Juass, ¡¡ a las barricadas !!  :Big Grin: 

politica pura y dura  :Big Grin: 

Salu2 Rafa y no te lo tomes tan fuerte que te dará algo  :Wink:

----------


## Rafa

> Juass, ¡¡ a las barricadas !! 
> 
> politica pura y dura 
> 
> Salu2 Rafa y no te lo tomes tan fuerte que te dará algo


Yo estoy muy tranquilo porque la Diputacion de Jaen, los 97 pueblos y Ciudades de Jaen y la Junta de Andalucia nunca dejaran que se lleve a cabo ese trasvase porque Jaen entera saldra a la calle para defender nuestras reservas hidricas porque Jaen no se vende a nadie. Aparte la Cuenca del Guadalquivir ya es de la Junta de Andalucia asi que la Agencia Andaluza del Agua no lo va a permitir asi de claro. Saludos a mis vecinos del SE

----------


## Rafa

Bueno alguien tiene informacion sobre ese posible trasvase que queria hacer el Gobierno Murciano ? gracias

----------


## Rafa

Bueno pues pongo aqui una noticia del diario la verdad de Murcia 

http://www.laverdad.es/murcia/200903...-20090313.html

Aparte hay un comentario que me preocupa como Jienense 

Quede claro que agua para la Región la que haga falta. Dicho esto, tengo la impresión que Valcarcel ha fracasado en los intentos de soluciuonar este grave problema. No ha sabido negociar con otras Comunidades este asunto y su prestigio politico fuera de la Región es mas bajo que aqui dentro. Además sus intentos ha servido para despertar la conciencia de esta necesidad en agricultores de otras regiones y como efecto colateral ha puesto en peligro el propio trasvase del Tajo. Tampoco entiendo como no desarrolla el proyecto de trasvase del Alto Guadalquivir con el primer tramo del Segura y lo tiene arrinconado en un cajon, y por ultimo tampoco entiendo los "ascos" que hace al agua que procede de las desaladoras. Si en mi empresa el encargado de solucionar un tema importante fracasara una y otra vez, pues se lo encargaría a otro la solución del tema. Hay que buscar soluciones efectivas, y no aprovechar este asunto como arma politica.

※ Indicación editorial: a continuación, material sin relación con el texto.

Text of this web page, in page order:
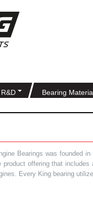
R&D Bearing
Bearings was founded
offering that
Every King bearing

Un comentario de uno de Murcia  :EEK!: 

Otro comentario de Murcia 

EL FUTURO DE ESPAÑA ES UN FUTURO DE EMBALSES Y CANALES RECORRIENDO TODO EL TERRITORIO PENINSULAR. ESO EN SUPERFICIE. LA OTRA PARTE ES DESTCOCHAR LA BOLSA DE AGUA QUE HAY DESDE JAÉN HASTA ALGECIRAS CON LA QUE SE PODIA REGAR TODA EUROPA Y REPOBLAR, REPOBLAR Y REPOBLAR.................................. POLTÍCOS SOLO HACEN FALTA LOS QUE, ADEMÁS DE TENER UNA PROFESIÓN Y LA VIDA RESUELTA, NO ESTROPEEN

Esta ha sido mi respuesta en el diario la verdad de Murcia 

Mira me parece lamentable que el diario de la verdad de Murcia me haya quitado el mensaje. Pero como os intenteis hacer un trasvase desde el alto Guadalquivir o de la parte alta del Rio Segura Jaen entera se echara a la calle porque tenemos el apoyo de la Diputacion de Jaen, de los 97 pueblos y Ciudades de la Provincia y de la Agencia Andaluza del Agua que os recuerdo tenemos las competencias exclusivas sobre el Guadalquivir. Murcia deja en paz a los Jieneneses porque si intenta robar agua vamos a por vosotros.

----------


## Xuquer

> (...)Hay que buscar soluciones efectivas, y no aprovechar este asunto como arma politica(...)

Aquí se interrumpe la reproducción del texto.